The conditions on June 27 were extreme by measurable standards. Fuel moisture in the area ran between 2% and 8% — vegetation that ignites at friction-match intensity. [2] The National Weather Service had issued a red-flag warning for gusting winds and single-digit humidity across southwestern Colorado, where a severe-to-extreme drought had already made fire behavior unpredictable. [2] The Knowles Fire merged with the Snyder Mesa, Jones, and Gore fires within hours, producing a fire complex that covered zero percent of its eventual perimeter when the burnover occurred. What the investigation will need to determine: whether wind-event forecasting gave the crew adequate warning before the fires merged; whether shelter-deployment protocols were followed as conditions deteriorated; and what the fire-behavior timeline shows about how fast the blowup moved. Those are answerable questions. None have been answered publicly.
The Snyder Fire complex has since burned more than 30,200 acres and reached 98% containment as of July 7. [3] A memorial service in Grand Junction drew hundreds of residents, dozens of firefighting squadrons, and relatives of the three dead. Colorado Public Radio broadcast what it described as the crew's final radio transmissions — the last audible record of the crew before the burnover. [3]
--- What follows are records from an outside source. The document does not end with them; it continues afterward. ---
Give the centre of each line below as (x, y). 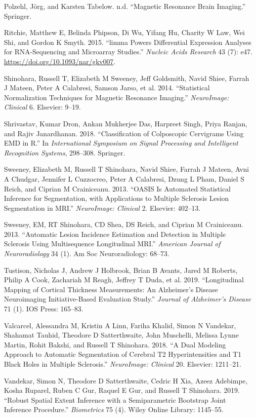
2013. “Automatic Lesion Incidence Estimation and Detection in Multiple (115, 234)
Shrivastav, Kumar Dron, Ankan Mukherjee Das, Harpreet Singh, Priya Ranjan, (126, 123)
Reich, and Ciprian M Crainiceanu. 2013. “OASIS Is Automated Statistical (117, 188)
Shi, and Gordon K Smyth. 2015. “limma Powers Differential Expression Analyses (128, 42)
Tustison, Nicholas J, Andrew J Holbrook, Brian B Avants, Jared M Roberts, (121, 270)
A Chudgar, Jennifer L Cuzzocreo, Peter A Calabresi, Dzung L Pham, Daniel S (124, 178)
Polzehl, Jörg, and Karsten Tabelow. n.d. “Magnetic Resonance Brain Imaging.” (125, 6)
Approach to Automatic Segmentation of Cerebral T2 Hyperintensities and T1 (123, 354)
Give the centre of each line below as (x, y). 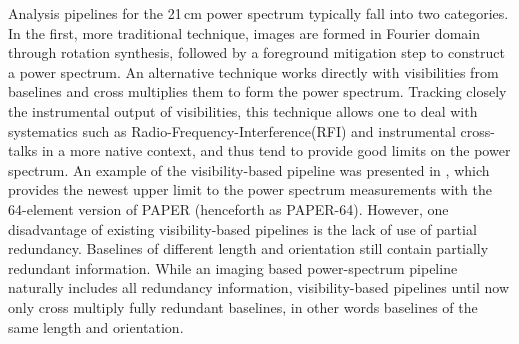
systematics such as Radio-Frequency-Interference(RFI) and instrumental (232, 130)
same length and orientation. (96, 326)
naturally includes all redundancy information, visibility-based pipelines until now (259, 287)
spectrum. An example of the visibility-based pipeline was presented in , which (249, 169)
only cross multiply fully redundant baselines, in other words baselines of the (243, 306)
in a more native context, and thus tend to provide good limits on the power (276, 150)
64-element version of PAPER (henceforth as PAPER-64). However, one (228, 208)
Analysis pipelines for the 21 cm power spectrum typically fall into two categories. (258, 13)
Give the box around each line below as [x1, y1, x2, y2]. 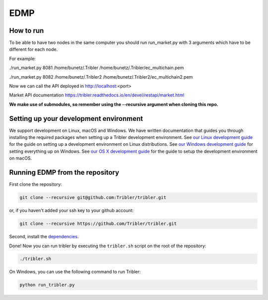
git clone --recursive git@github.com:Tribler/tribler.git [19, 195, 166, 200]
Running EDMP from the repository [9, 168, 119, 177]
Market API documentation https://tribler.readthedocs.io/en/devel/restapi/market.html [9, 92, 185, 98]
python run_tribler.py [19, 282, 75, 288]
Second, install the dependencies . [9, 234, 79, 240]
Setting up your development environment [9, 114, 143, 123]
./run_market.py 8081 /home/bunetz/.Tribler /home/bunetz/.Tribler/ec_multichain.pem [9, 65, 184, 71]
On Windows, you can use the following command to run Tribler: [9, 269, 141, 275]
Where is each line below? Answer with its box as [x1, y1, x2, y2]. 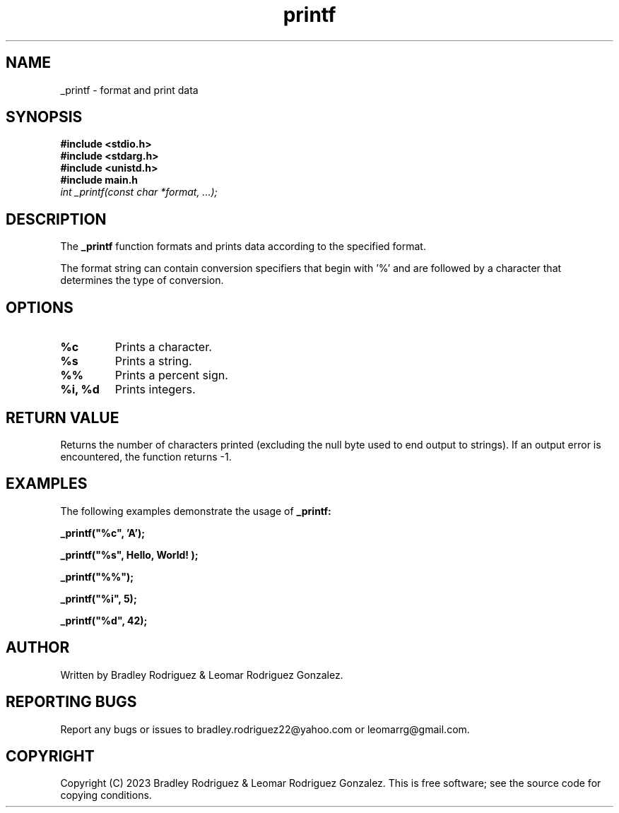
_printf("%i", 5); [60, 592, 137, 605]
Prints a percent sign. [114, 368, 228, 383]
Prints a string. [114, 354, 192, 369]
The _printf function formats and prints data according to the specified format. [60, 240, 426, 253]
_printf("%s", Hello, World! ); [60, 548, 199, 561]
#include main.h [60, 174, 138, 186]
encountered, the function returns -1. [60, 450, 232, 463]
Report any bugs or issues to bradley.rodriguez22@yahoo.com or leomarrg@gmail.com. [60, 723, 470, 735]
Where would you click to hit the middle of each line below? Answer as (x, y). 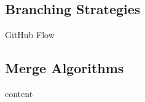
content (19, 93)
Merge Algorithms (65, 68)
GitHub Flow (30, 35)
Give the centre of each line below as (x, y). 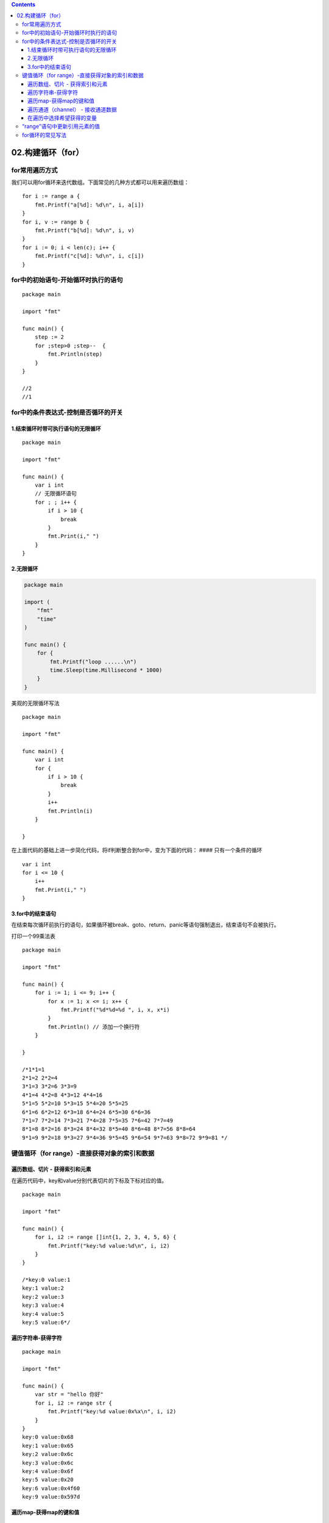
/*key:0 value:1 (46, 1280)
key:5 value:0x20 (48, 1480)
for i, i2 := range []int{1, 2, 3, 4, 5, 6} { (105, 1237)
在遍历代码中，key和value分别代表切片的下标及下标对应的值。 (89, 1180)
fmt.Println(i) (70, 811)
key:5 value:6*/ (46, 1323)
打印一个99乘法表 (34, 936)
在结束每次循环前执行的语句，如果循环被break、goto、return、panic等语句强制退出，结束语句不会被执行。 (145, 925)
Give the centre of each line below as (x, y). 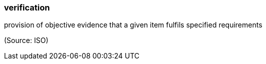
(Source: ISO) (26, 40)
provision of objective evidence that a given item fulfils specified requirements (133, 25)
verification (27, 7)
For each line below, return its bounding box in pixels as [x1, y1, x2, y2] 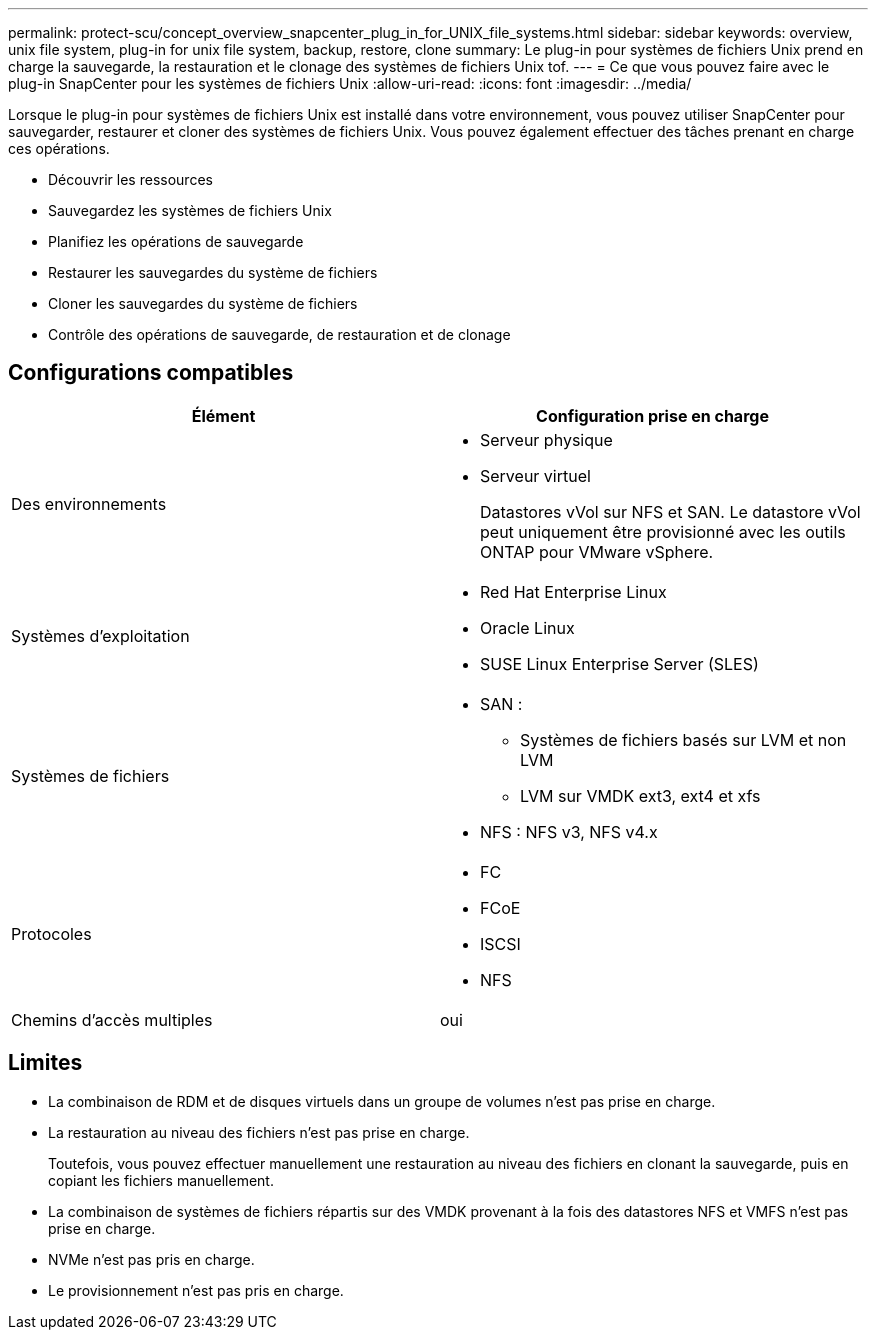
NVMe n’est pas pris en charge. [48, 1250, 255, 1268]
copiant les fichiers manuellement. [48, 1171, 274, 1189]
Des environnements [11, 493, 167, 514]
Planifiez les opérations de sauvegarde [48, 233, 304, 250]
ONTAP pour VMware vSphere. [480, 541, 714, 562]
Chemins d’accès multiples [11, 1009, 213, 1030]
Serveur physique [480, 429, 613, 450]
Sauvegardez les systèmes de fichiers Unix [48, 202, 332, 219]
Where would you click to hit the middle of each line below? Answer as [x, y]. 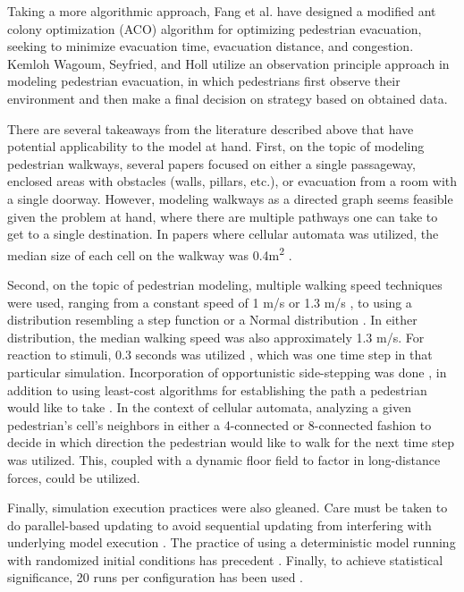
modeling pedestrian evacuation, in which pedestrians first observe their [204, 81]
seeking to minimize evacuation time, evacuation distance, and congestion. [211, 46]
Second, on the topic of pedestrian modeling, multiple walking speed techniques [225, 284]
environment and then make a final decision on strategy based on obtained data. [228, 98]
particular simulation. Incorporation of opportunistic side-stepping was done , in [227, 372]
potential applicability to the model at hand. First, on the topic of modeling [216, 146]
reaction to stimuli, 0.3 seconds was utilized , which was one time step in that [220, 355]
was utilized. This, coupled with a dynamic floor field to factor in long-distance [224, 459]
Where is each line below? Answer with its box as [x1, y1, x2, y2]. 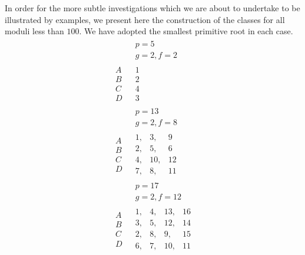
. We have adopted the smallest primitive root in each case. [79, 25, 293, 37]
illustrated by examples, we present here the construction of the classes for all [5, 13, 285, 25]
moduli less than [5, 25, 64, 37]
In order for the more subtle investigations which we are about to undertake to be [5, 2, 300, 14]
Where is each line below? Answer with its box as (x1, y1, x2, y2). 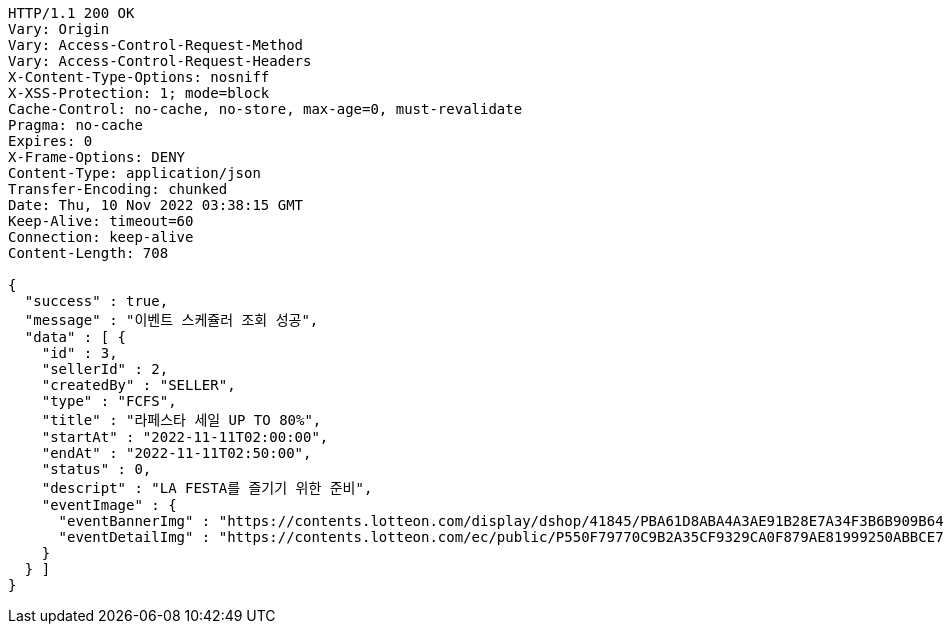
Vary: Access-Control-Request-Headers (8, 53, 312, 69)
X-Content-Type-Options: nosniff (8, 69, 270, 85)
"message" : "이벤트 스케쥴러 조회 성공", (24, 312, 319, 328)
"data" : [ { (24, 329, 127, 345)
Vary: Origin (8, 21, 110, 37)
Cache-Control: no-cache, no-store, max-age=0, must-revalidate (8, 101, 523, 117)
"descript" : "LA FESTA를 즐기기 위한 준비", (41, 480, 373, 496)
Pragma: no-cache (8, 117, 143, 133)
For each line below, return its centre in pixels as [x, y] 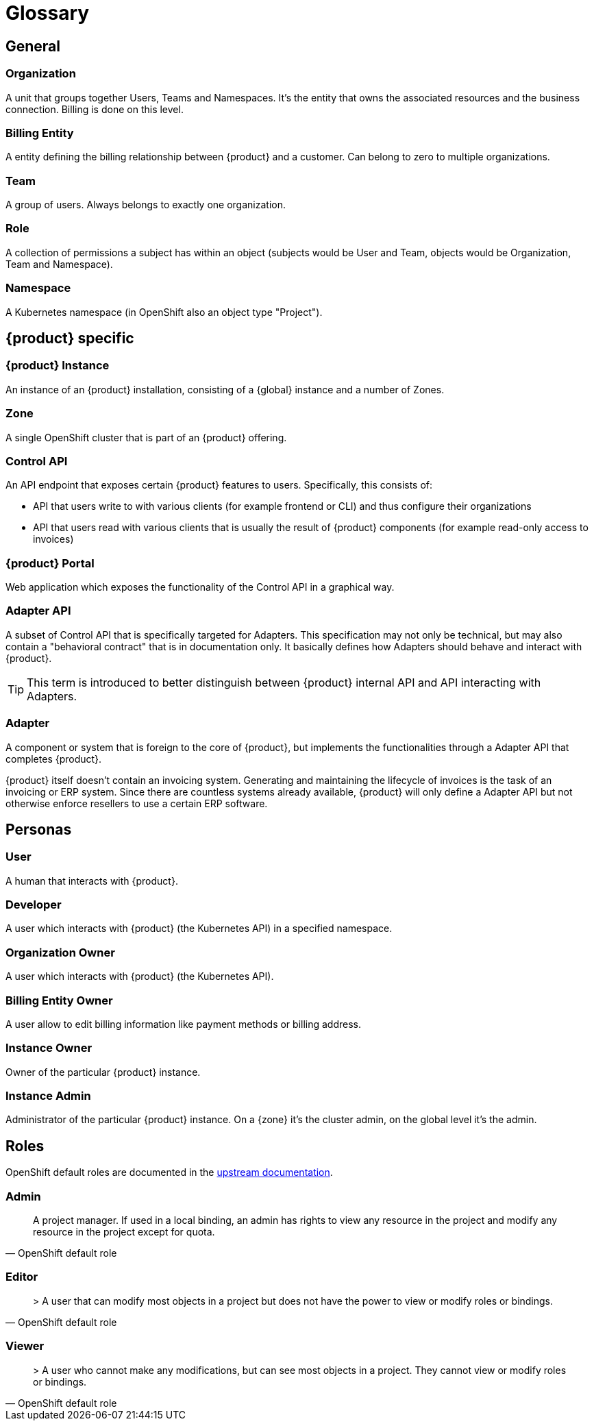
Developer [34, 905]
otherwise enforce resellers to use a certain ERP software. [137, 803]
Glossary [48, 13]
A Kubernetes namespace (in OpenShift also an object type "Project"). [164, 312]
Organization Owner [60, 952]
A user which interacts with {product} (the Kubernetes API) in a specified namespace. [199, 929]
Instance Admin [48, 1096]
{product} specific [70, 338]

The Rifle Helitack is a helicopter-based initial-attack unit, deployed specifically because it can reach fast-moving fires before ground crews. That speed advantage also places helitack crews at the highest-risk moment in wildfire response: initial attack, when fire behavior is most uncertain, decision windows are shortest, and command structures are least established. The burnover on June 27 occurred during initial attack, before a Complex Incident Management Team assumed command the following morning. [4]
Colorado's fire season continues. A heat dome is now entering the region after causing deaths across the eastern United States last week. Whether the operational findings from June 27 will be shared with crews working this season, before a similar wind event strikes a similar crew in a similar fire environment, is not a question the memorial coverage has asked. The investigation has that answer. It has not released it.